2024-10-24 16:10:00 - 17:00:00 @ Rm 1801, Guanghua East Tower [poster]

Abstract: Click to expand Sequential propagation of chaos (SPoC) is a recently developed tool to solve mean-field stochastic differential equations and their related nonlinear Fokker-Planck equations. Based on the theory of SPoC, we present a new particle method (DeepSPoC) that combines the interacting particle system of SPoC and deep learning. In the algorithm, two classes of frequently used deep models include fully connected neural networks and normalizing flows are considered. For high-dimensional problems, spatial adaptive method are designed to further improve the accuracy and efficiency of deepSPoC. We analysis the convergence of the framework of deepSPoC under some simplified conditions and also provide a posterior error estimation for the algorithm.
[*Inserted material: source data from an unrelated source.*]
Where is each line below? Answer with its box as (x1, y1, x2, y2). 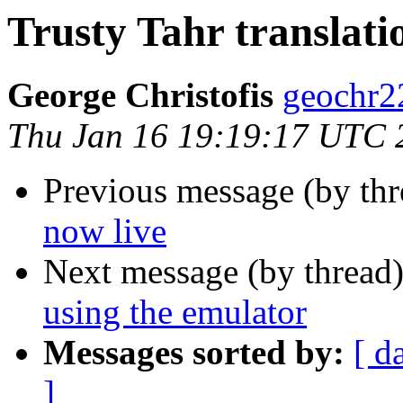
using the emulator (43, 292, 307, 332)
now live (43, 211, 166, 251)
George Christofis (7, 76, 273, 115)
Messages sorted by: (43, 333, 345, 372)

Finally, we test our methods on a wide range of different types of mean-field equations.

2024-10-31 16:10:00 - 17:00:00 @ Rm 1801, Guanghua East Tower [poster]
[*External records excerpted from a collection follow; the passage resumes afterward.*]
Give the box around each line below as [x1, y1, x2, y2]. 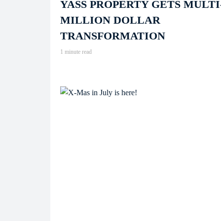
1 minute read [60, 48, 92, 55]
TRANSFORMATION [60, 30, 165, 42]
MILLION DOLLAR [60, 14, 160, 26]
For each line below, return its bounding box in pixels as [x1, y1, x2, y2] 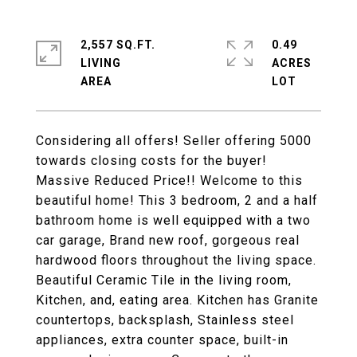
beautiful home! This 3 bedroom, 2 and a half [36, 193, 318, 208]
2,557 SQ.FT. [80, 38, 155, 51]
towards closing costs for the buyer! [36, 153, 267, 168]
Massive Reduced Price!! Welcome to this [36, 173, 303, 188]
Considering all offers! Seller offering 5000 [36, 133, 312, 148]
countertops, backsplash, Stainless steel [36, 312, 294, 328]
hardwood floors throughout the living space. [36, 253, 316, 268]
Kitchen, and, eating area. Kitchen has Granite [36, 292, 319, 308]
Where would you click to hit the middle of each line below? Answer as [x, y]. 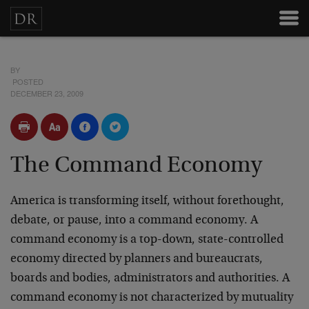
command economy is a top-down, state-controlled [147, 240]
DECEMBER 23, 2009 [47, 93]
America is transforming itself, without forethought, [147, 201]
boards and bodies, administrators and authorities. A [150, 279]
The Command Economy [136, 166]
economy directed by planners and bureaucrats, [137, 259]
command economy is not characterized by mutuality [152, 298]
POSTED [27, 81]

Abstract: Click to expand Recent development on mixed precision techniques has largely enhanced the performance of various linear algebra solvers, one of which being the least squares problem $\min_{x}\| b-Ax \|$. By transforming the least squares problem into an augmented linear system, mixed precision techniques are able to refine the lower precision solution to the working precision. In this talk, we propose mixed precision iterative refinement algorithms for two variants of the least squares problem---the least squares with linear equality constraints~(LSE) and the generalized least squares problem~(GLS). Both classical and GMRES-based iterative refinement can be applied to augmented systems of these two problems to improve the accuracy of the solution. For reasonably well-conditioned problems our algorithms reduce the execution time by 40\% in average compared to the fixed precision ones from LAPACK on the x86-64 architecture.
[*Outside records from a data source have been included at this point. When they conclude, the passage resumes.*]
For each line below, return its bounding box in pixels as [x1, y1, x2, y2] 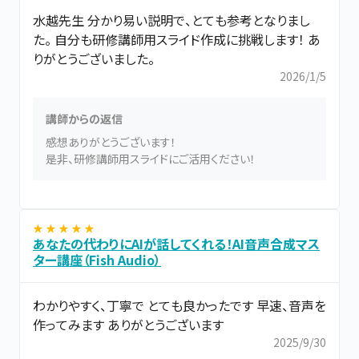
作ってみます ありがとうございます [33, 315, 224, 335]
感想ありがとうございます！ [46, 133, 176, 150]
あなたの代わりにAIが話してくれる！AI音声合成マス [33, 233, 320, 253]
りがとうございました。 [33, 48, 155, 68]
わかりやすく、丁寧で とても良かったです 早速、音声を [33, 296, 326, 316]
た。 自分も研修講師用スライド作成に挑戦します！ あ [33, 29, 321, 49]
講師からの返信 [46, 110, 123, 127]
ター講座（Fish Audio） [33, 249, 161, 269]
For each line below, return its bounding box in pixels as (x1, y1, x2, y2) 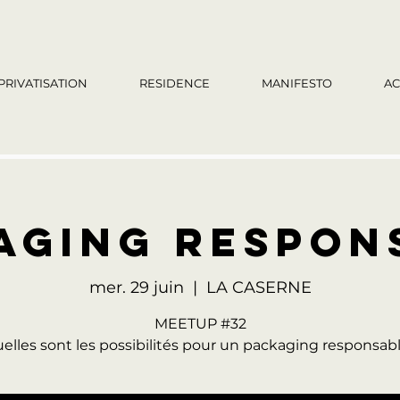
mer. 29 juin (88, 278, 184, 297)
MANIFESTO (262, 76, 332, 90)
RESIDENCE (139, 76, 210, 90)
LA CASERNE (205, 278, 312, 297)
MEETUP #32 (154, 315, 246, 332)
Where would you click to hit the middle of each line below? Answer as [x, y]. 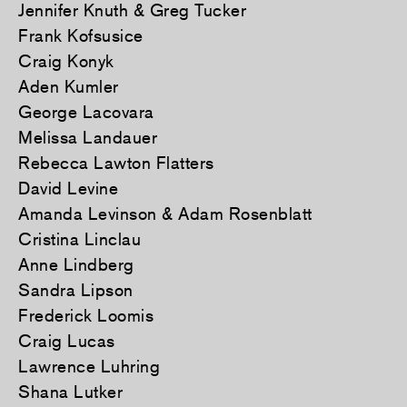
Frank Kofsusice [81, 36]
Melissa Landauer [88, 138]
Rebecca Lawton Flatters [116, 163]
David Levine [68, 189]
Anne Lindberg [76, 265]
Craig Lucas [67, 341]
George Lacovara [86, 112]
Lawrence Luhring [89, 367]

2024-11-07 16:10:00 - 17:00:00 @ Rm 1801, Guanghua East Tower [poster]

Abstract: Click to expand Concentration inequalities describe the probability that the average of a sequence of random variables is close to its expected value. In particular, the concentration of Markov chains has been an extensively studied topic. In this talk, we first introduce a new Bernstein-type inequality for general Markov chains via an elementary approach. Compared with existing works, our result only requires the Markov chain to satisfy an iterated Poincar\'e inequality. In the second part of this talk, we study the inverse problem of estimating the transition matrix of a given Markov chain. We show the robustness of our Bernstein-type inequality by establishing non-asymptotic error bounds for the classical MLE method. Meanwhile, in the reversible case, we propose a new reversibility-preserving online SCE method with non-asymptotic deviation bounds.

2024-11-14 16:10:00 - 17:00:00 @ Rm 1801, Guanghua East Tower [poster]

Abstract: Click to expand In batched stochastic bandits, an agent collects noisy rewards or losses in batches, aiming to identify the optimal option while efficiently exploring the decision space. Beyond merely minimizing regret—which measures policy effectiveness—the agent also seeks to minimize the number of batches used. In this talk, we examine batched stochastic bandits for a significant class of functions over a compact doubling metric space, called “nondegenerate functions”, which may exhibit nonconvexity, nonsmoothness, or discontinuities. To address this problem, we introduce an algorithm called Geometric Narrowing (GN). The regret bound for GN is of order $ \widetilde{\mathcal{O}}(A_+^d \sqrt{T}) $, where $ d $ is the doubling dimension of the metric space and $ A_+ $ is a constant independent of both $ d $ and the time horizon $T$. Notably, GN requires only $ \mathcal{O}(\log \log T) $ batches to achieve this regret bound. We further present a lower bound analysis, demonstrating that the GN algorithm attains near-optimal regret with minimal number of batches.